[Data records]
◆ ◆ ◆ ◆
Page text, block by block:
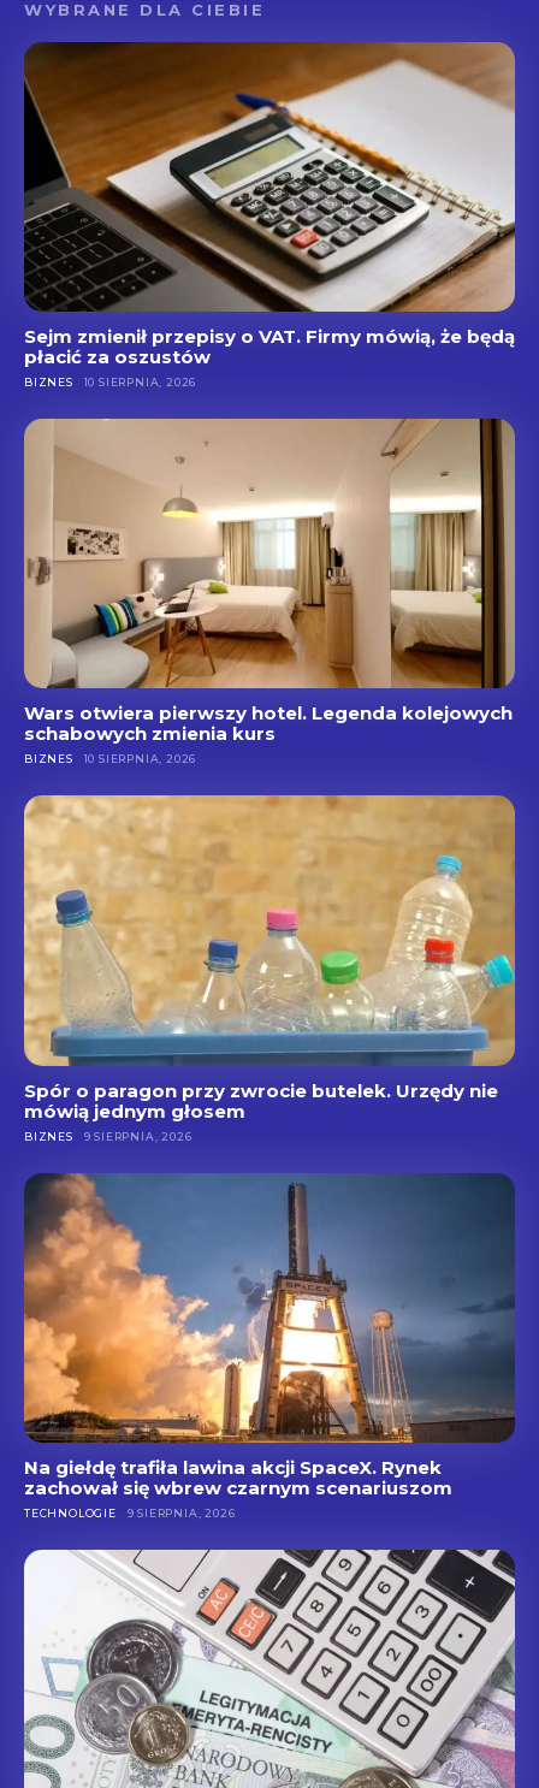
WYBRANE DLA CIEBIE
Sejm zmienił przepisy o VAT. Firmy mówią, że będą
płacić za oszustów
BIZNES 10 SIERPNIA, 2026
Wars otwiera pierwszy hotel. Legenda kolejowych
schabowych zmienia kurs
BIZNES 10 SIERPNIA, 2026
Spór o paragon przy zwrocie butelek. Urzędy nie
mówią jednym głosem
BIZNES 9 SIERPNIA, 2026
Na giełdę trafiła lawina akcji SpaceX. Rynek
zachował się wbrew czarnym scenariuszom
TECHNOLOGIE 9 SIERPNIA, 2026
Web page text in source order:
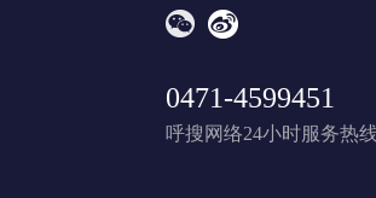
0471-4599451
呼搜网络24小时服务热
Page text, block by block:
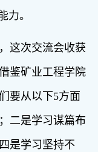
力。
这次交流会收获
鉴矿业工程学院
要从以下5方面
二是学习谋篇布
是学习坚持不
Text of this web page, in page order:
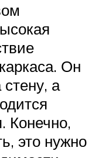
Он
а
Конечно,
это нужно
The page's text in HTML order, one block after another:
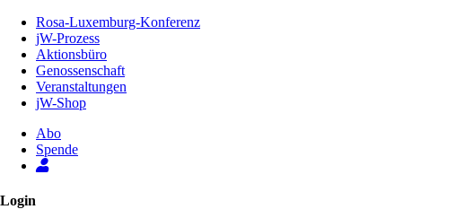
Inhalt
Seite
Rosa-Luxemburg-Konferenz
jW-Prozess
Aktionsbüro
Genossenschaft
Veranstaltungen
jW-Shop
Abo
Spende
Login
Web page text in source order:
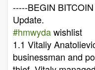
-----BEGIN
Update.
#hmwydawishlist
1.1 Vitaliy
businessman and
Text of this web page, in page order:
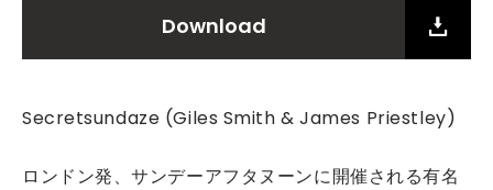
Download
Secretsundaze (Giles Smith & James Priestley)
ロンドン発、サンデーアフタヌーンに開催される有名
◆ ◆ ◆ ◆
## Exercise details
In the records above, find the line that contains "The page's text". Print it and every later line exactly, omitting the pictures.

## Answer to this task
The page's text in HTML order, one block after another:
Inhalt
Seite
Rosa-Luxemburg-Konferenz
jW-Prozess
Aktionsbüro
Genossenschaft
Veranstaltungen
jW-Shop
Abo
Spende
Login
Web page text in source order:
-----BEGIN
Update.
#hmwydawishlist
1.1 Vitaliy
businessman and
Text of this web page, in page order:
Download
Secretsundaze (Giles Smith & James Priestley)
ロンドン発、サンデーアフタヌーンに開催される有名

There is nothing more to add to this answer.